Thursday, March 27th, 2008

The title of this post is definitely the line of the conference so far, and it came from the mouth of Queens Library (NY) marketing director James Keller, while he was giving his presentation on branding.

Keller is a former consumer goods ad man, having come to the library world after a career with Proctor & Gamble, and boy is he a dynamic speaker. Walking around the entire room as he spoke without any notes, he walked the audience through the basics of stakeholder identifications, targeted audiences, strategic positioning statements, marketing plans, and maximizing resources. A lot of this stuff was a little old hat to me, since in my pre-library life, I worked in marketing communications for a pair of ad agencies and for a publisher, but Keller did a great job of making it all feel within the realm of possibility.

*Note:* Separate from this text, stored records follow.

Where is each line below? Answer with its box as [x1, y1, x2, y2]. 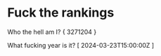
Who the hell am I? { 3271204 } [7, 28, 97, 36]
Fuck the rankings [7, 5, 115, 21]
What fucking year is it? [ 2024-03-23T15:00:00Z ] [7, 41, 155, 49]
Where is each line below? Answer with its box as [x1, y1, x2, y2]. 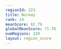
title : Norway [5, 12, 36, 17]
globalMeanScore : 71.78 [5, 27, 56, 32]
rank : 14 [5, 17, 24, 22]
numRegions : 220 [5, 31, 40, 36]
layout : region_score [5, 36, 52, 41]
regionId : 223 [5, 7, 36, 13]
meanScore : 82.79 [5, 21, 43, 27]
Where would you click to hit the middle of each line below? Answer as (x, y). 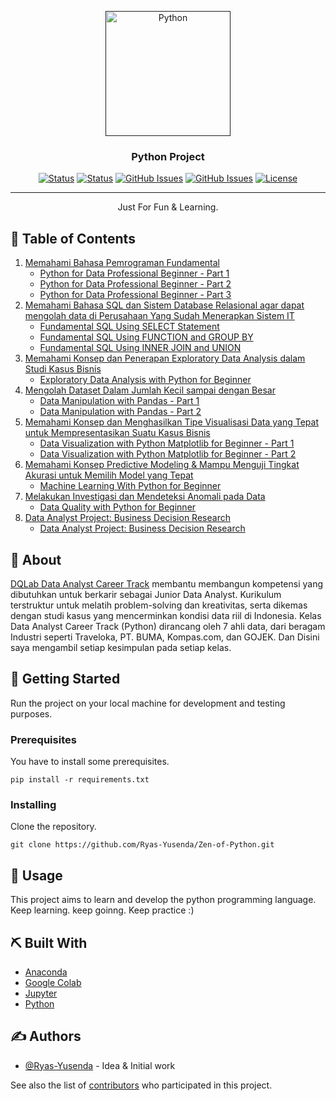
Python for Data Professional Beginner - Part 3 (135, 295)
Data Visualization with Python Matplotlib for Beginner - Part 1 (167, 443)
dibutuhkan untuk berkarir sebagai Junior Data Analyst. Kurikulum (146, 594)
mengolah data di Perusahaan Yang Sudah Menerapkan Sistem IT (159, 316)
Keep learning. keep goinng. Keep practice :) (102, 910)
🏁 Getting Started (65, 679)
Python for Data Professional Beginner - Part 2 (135, 284)
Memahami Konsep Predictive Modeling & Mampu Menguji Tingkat (162, 465)
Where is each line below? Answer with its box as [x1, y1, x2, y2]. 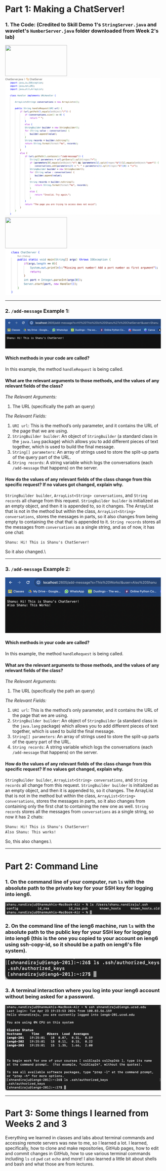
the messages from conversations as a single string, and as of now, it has [5, 524, 155, 530]
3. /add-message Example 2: [5, 566, 71, 573]
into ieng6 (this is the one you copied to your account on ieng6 [5, 935, 159, 942]
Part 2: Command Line [5, 860, 98, 872]
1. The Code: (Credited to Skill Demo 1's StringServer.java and [5, 21, 157, 28]
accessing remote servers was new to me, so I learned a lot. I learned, [5, 1140, 148, 1146]
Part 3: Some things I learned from [5, 1108, 149, 1119]
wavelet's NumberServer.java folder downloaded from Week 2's [5, 27, 159, 34]
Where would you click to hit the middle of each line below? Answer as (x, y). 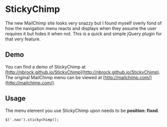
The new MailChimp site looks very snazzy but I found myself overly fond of (83, 23)
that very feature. (23, 39)
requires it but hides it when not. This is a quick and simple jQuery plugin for (84, 33)
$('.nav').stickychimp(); (32, 119)
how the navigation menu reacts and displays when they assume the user (81, 28)
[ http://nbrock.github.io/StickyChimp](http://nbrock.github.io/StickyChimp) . (83, 72)
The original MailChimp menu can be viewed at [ (55, 77)
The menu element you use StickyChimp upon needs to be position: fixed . (82, 110)
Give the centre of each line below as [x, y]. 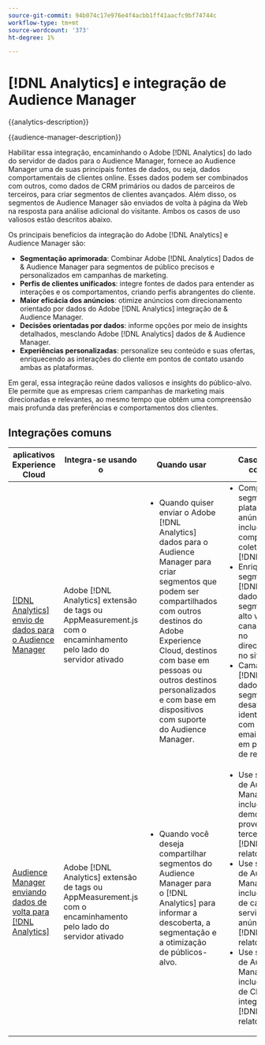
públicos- [189, 952]
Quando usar [181, 465]
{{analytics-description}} [49, 122]
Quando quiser [187, 503]
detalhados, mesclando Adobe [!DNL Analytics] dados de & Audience [132, 334]
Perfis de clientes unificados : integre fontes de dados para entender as [137, 284]
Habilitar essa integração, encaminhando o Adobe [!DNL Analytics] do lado [130, 153]
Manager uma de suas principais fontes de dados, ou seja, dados [114, 170]
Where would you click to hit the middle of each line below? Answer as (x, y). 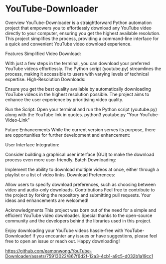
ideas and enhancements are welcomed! (47, 200)
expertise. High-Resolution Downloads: (45, 79)
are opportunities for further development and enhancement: (68, 135)
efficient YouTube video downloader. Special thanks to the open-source (79, 215)
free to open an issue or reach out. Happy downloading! (63, 241)
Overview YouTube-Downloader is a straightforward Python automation (79, 23)
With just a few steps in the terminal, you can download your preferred (78, 63)
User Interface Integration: (32, 145)
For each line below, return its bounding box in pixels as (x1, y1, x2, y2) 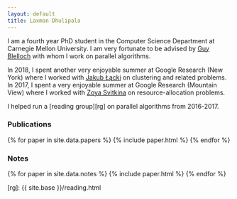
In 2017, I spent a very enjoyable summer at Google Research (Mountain (7, 80, 218, 89)
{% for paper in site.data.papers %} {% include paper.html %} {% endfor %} (7, 136, 231, 144)
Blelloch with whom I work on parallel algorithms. (7, 51, 151, 60)
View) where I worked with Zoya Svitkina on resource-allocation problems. (7, 88, 226, 97)
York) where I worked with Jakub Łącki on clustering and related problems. (7, 72, 227, 82)
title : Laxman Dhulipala (7, 17, 81, 24)
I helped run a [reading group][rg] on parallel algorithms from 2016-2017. (7, 102, 219, 110)
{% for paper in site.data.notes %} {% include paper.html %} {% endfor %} (7, 170, 227, 178)

Two nice concrete ideas he gave us:

  • Instead of making full-page flyers for all your programs, which tend to take up space, get jumbled, and look messy all spread out on tables or flopping out of displays, promote your programs with postcards. You can condense the info to a 2-sided postcard and copy it on colorful card stock using a regular copier. You save paper, it’s simpler for people to grab and stick in their pocket, and most importantly, you can use a standard cheap postcard rack to display them without taking up a lot of space.
  • Instead of agonizing about creating a new annual report each year and spending loads of money on a design firm to make each year’s different, create a lovely promo brochure for the library system that can serve many different functions. Design it with a pocket in the back cover so you can insert single sheets with your data, stats, budget numbers, whatever. His rule was that the brochure would tell stories and not use numbers, and then the annual report is the two pieces of paper in the back, since that’s the only info that tends to change from year to year.

BoratVery nice!

Overall, Keller glossed over some of the practical difficulties involved (but then again, he’s a real go-getter, can-do, won’t-take-no-for-an-answer type of guy), but on the whole this was a really nice intro to branding and marketing.